- [Directions for this task]
Each line starting at the one that contains "[image: grammar/variabledefinition.jpg] (48, 485, 328, 500)" and ending at the one that contains "utensil (60, 85, 81, 96)" must be returned exactly, and the rest of the listing is left out.

- [Records to use]
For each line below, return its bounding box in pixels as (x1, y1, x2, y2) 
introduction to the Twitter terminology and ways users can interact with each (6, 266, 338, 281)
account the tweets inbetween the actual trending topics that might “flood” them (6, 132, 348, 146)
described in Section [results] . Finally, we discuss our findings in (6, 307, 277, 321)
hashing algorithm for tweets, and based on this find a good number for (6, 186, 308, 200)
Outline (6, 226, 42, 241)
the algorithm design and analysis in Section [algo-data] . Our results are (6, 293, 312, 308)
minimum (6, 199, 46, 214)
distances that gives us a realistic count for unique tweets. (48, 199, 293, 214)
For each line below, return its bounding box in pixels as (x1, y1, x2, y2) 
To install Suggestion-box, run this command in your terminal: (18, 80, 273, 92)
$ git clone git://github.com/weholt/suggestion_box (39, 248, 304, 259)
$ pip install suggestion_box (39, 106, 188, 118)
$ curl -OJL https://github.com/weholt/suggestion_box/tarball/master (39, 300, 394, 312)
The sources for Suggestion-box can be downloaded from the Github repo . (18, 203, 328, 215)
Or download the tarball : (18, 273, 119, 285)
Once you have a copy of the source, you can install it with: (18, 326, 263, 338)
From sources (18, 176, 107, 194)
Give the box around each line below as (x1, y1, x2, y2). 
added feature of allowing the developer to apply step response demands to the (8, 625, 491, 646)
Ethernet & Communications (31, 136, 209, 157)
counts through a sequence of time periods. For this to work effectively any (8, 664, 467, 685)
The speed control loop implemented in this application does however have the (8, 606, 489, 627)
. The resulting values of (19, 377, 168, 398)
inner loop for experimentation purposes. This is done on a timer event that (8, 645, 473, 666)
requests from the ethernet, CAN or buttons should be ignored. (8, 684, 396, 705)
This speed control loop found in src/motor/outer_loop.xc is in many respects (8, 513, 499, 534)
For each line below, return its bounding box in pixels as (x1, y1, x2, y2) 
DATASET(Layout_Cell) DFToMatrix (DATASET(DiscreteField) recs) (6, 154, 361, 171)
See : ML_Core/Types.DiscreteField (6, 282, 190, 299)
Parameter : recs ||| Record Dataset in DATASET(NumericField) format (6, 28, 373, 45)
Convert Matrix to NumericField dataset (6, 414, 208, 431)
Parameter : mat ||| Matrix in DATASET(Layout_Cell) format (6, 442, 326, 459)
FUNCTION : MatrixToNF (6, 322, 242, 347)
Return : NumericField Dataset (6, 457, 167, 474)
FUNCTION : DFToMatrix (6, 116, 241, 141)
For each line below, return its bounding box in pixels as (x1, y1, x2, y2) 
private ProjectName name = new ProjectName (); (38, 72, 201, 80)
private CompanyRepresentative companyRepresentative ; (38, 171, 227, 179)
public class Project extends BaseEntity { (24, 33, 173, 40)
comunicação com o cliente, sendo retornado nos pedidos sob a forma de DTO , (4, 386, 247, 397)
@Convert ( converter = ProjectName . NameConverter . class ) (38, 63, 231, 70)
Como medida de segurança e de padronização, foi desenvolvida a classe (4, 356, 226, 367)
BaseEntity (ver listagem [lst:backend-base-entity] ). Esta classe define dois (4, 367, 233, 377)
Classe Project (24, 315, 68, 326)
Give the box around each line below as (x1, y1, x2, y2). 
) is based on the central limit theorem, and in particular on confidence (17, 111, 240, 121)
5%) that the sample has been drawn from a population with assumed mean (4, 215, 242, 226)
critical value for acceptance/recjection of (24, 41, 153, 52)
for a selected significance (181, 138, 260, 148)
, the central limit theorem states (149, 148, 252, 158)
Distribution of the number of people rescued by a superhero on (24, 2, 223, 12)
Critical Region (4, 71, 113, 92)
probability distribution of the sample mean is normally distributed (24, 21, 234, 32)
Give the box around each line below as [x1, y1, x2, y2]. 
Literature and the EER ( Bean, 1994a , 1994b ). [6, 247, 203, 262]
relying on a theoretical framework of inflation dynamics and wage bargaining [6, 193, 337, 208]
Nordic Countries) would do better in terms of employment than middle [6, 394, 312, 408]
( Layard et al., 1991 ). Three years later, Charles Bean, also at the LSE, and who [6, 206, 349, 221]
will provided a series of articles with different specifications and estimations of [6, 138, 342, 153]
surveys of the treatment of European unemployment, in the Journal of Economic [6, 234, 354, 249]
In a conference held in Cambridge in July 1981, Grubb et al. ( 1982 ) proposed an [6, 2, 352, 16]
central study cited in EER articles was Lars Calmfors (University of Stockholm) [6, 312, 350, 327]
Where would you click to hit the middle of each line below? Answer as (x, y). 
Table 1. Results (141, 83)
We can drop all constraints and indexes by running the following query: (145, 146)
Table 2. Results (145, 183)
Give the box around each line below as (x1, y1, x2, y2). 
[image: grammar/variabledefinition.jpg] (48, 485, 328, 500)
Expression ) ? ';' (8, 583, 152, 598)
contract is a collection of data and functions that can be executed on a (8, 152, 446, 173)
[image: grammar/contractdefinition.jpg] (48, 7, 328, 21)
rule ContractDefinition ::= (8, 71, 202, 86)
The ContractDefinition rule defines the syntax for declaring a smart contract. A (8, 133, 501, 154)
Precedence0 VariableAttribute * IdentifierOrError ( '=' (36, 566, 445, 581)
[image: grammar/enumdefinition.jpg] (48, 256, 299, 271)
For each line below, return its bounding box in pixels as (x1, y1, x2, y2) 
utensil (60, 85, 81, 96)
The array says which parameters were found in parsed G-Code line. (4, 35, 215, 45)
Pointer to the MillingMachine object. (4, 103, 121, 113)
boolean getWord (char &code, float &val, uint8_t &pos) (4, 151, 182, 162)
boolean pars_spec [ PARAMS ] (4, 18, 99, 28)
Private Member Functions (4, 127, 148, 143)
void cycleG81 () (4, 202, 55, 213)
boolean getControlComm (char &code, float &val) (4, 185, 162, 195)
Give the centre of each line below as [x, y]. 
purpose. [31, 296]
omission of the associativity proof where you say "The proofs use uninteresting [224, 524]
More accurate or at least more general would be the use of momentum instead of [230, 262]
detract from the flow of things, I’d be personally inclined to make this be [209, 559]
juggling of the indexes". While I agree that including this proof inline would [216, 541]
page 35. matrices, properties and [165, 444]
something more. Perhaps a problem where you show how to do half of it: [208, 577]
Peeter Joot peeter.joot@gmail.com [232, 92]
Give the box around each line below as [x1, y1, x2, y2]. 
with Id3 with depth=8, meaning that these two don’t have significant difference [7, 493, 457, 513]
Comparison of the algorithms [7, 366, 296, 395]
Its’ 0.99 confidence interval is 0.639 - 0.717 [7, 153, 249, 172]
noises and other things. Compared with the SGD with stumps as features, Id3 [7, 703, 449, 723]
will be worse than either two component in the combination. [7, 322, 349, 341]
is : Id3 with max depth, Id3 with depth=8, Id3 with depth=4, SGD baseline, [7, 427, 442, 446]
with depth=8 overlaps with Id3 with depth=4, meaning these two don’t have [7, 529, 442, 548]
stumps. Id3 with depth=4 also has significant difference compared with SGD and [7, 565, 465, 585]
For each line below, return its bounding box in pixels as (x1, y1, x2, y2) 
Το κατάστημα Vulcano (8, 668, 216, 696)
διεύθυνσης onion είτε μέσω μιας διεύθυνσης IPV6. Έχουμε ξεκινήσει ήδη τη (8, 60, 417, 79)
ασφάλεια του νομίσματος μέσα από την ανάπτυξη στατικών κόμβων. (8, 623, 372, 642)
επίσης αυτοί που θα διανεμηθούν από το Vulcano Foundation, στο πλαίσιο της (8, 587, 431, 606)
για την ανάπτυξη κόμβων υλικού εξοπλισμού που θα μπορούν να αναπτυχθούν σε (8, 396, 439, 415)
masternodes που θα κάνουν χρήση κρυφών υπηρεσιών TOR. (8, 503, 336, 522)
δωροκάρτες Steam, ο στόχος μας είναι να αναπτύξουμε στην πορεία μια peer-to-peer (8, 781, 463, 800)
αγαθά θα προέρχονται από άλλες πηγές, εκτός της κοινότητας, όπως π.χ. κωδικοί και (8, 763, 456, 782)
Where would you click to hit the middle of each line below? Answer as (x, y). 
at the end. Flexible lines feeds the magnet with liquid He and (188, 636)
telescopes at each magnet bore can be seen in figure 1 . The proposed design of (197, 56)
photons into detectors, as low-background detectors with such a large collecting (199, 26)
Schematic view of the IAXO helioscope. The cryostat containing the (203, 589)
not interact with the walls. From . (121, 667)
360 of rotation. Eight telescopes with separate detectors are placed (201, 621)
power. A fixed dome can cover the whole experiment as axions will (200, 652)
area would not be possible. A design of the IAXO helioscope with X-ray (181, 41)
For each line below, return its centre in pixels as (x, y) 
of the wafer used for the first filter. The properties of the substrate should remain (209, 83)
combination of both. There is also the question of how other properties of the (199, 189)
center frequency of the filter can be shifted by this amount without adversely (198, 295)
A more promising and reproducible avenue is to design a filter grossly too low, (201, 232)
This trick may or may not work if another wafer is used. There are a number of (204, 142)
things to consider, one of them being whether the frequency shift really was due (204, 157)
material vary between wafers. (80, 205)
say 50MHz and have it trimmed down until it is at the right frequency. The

- [Written answer]
[image: grammar/variabledefinition.jpg] (48, 485, 328, 500)
Expression ) ? ';' (8, 583, 152, 598)
contract is a collection of data and functions that can be executed on a (8, 152, 446, 173)
[image: grammar/contractdefinition.jpg] (48, 7, 328, 21)
rule ContractDefinition ::= (8, 71, 202, 86)
The ContractDefinition rule defines the syntax for declaring a smart contract. A (8, 133, 501, 154)
Precedence0 VariableAttribute * IdentifierOrError ( '=' (36, 566, 445, 581)
[image: grammar/enumdefinition.jpg] (48, 256, 299, 271)
For each line below, return its bounding box in pixels as (x1, y1, x2, y2) 
utensil (60, 85, 81, 96)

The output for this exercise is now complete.